Task brief:
Pictures must not appear in the copy. Restate exactly the lines below from the one with "The second algorithm" through the one with "On the other", inclusive.

━━━━━ Data extracts

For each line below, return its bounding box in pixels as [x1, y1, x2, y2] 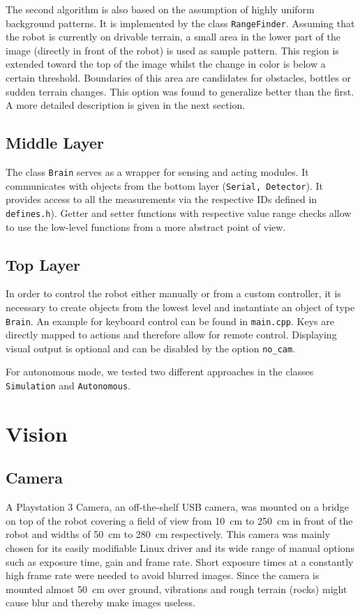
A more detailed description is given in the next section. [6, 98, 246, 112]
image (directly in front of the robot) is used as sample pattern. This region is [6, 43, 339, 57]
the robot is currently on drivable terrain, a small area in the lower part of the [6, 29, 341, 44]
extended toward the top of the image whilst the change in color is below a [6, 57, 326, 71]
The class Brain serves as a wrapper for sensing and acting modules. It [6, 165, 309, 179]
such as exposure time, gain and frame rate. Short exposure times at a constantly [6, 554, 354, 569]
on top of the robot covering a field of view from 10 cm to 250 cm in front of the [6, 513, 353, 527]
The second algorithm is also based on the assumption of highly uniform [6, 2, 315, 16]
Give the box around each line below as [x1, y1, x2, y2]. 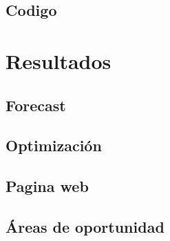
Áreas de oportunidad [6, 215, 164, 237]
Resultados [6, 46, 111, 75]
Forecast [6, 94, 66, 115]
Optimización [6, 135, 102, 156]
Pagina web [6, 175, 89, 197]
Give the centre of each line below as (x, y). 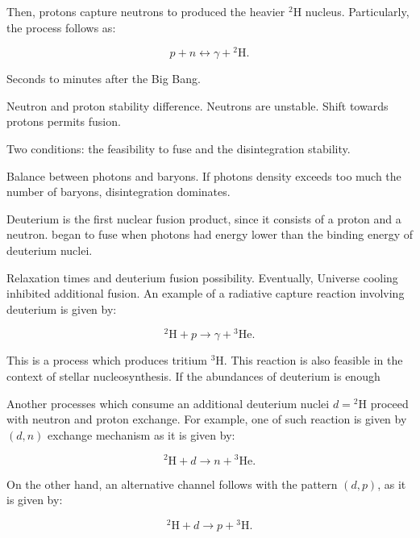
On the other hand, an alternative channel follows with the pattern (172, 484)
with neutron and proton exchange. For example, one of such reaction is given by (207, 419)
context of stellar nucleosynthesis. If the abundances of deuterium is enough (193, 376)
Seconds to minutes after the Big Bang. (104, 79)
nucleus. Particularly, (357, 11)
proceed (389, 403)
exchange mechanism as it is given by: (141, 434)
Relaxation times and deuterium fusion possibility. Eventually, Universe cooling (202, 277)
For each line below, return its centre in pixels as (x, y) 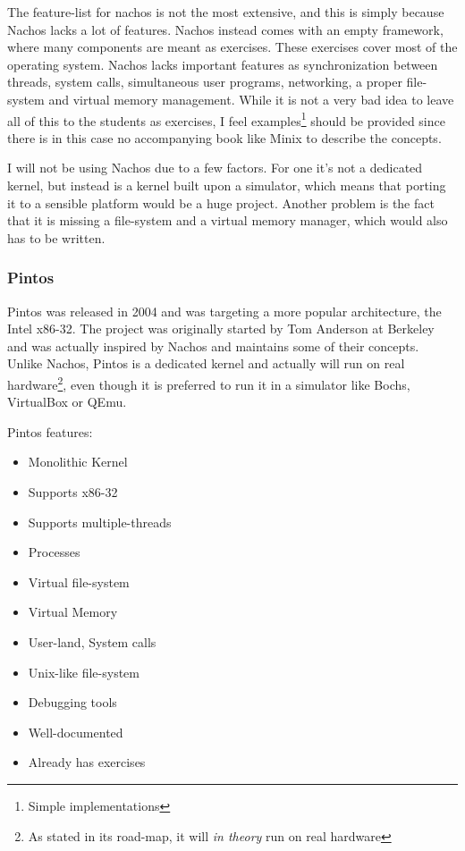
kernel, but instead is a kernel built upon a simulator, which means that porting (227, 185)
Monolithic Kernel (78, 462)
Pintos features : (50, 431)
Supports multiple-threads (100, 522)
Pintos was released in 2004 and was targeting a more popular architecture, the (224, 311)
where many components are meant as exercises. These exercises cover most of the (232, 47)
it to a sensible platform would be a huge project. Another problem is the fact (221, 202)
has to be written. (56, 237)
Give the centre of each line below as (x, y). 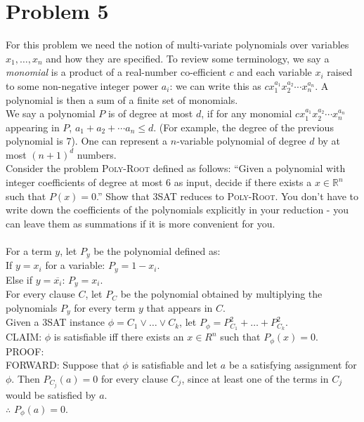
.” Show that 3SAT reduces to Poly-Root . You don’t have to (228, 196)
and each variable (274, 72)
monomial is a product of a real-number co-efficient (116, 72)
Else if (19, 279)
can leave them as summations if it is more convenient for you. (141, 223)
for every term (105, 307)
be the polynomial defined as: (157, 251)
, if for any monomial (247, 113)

━━━━━━━━━━

The completed task:
The second algorithm is also based on the assumption of highly uniform [6, 2, 315, 16]
Give the box around each line below as [x1, y1, x2, y2]. 
Áreas de oportunidad [6, 215, 164, 237]
Resultados [6, 46, 111, 75]
Forecast [6, 94, 66, 115]
Optimización [6, 135, 102, 156]
Pagina web [6, 175, 89, 197]
Give the centre of each line below as (x, y). 
On the other hand, an alternative channel follows with the pattern (172, 484)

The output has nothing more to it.